7.For uncomplicated ureteroscopies, a ureteral stent may be safely omitted.

8.There is a 3% to 6% incidence of ureteral stricture following ureteroscopy; therefore, follow-up imaging should be performed.

9.Struvite stones must be removed completely to minimize the risk of continued urea-splitting bacteriuria.

10.Cystine and brushite are the stones most resistant to SWL, followed by calcium oxalate monohydrate. Next, in descending order, are hydroxyapatite, struvite, calcium oxalate dihydrate, and uric acid stones.

11.When anticoagulation cannot be temporarily discontinued, the use of ureteroscopy in combination with holmium laser lithotripsy is preferred.

12.The majority of ureteral stones less than 5 mm will pass spontaneously.

13.There are three primary types of shockwave generators: electrohydraulic (Spark Gap), electromagnetic, and piezoelectric. Microexplosive generators have also been produced but have not gained mainstream acceptance.

14.Patients with existing hypertension are at increased risk for the development of perinephric hematomas as a consequence of SWL.

15.Cephalosporins are the most appropriately used antibiotics for prophylaxis of surgical procedures in noninfected stone cases, because the most common secondarily infecting organism is S. epidermidis.

16.Transvaginal ultrasonography may be used in the pregnant female to observe the lower ureters.

17.Fifty percent to 80% of pregnant patients will spontaneously pass the calculus.

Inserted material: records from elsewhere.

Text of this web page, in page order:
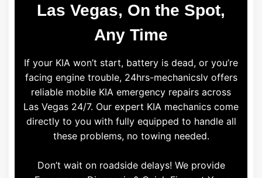
Las Vegas, On the Spot,
Any Time
If your KIA won’t start, battery is dead, or you’re
facing engine trouble, 24hrs-mechanicslv offers
reliable mobile KIA emergency repairs across
Las Vegas 24/7. Our expert KIA mechanics come
directly to you with fully equipped to handle all
these problems, no towing needed.
Don’t wait on roadside delays! We provide
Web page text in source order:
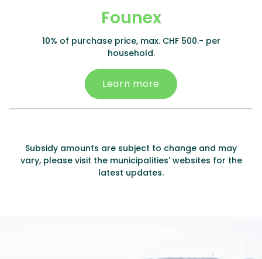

18.Pregnancy induces a state of absorptive hypercalciuria and mild hyperuricosuria that is offset by increased excretion of urinary inhibitors

such as citrate and magnesium, as well as increased urinary output. The metabolic changes in pregnancy do not influence the rate of new stone occurrence. However, paradoxically, it has been suggested that metabolic alterations in urine may contribute to accelerated encrustation of stents during pregnancy.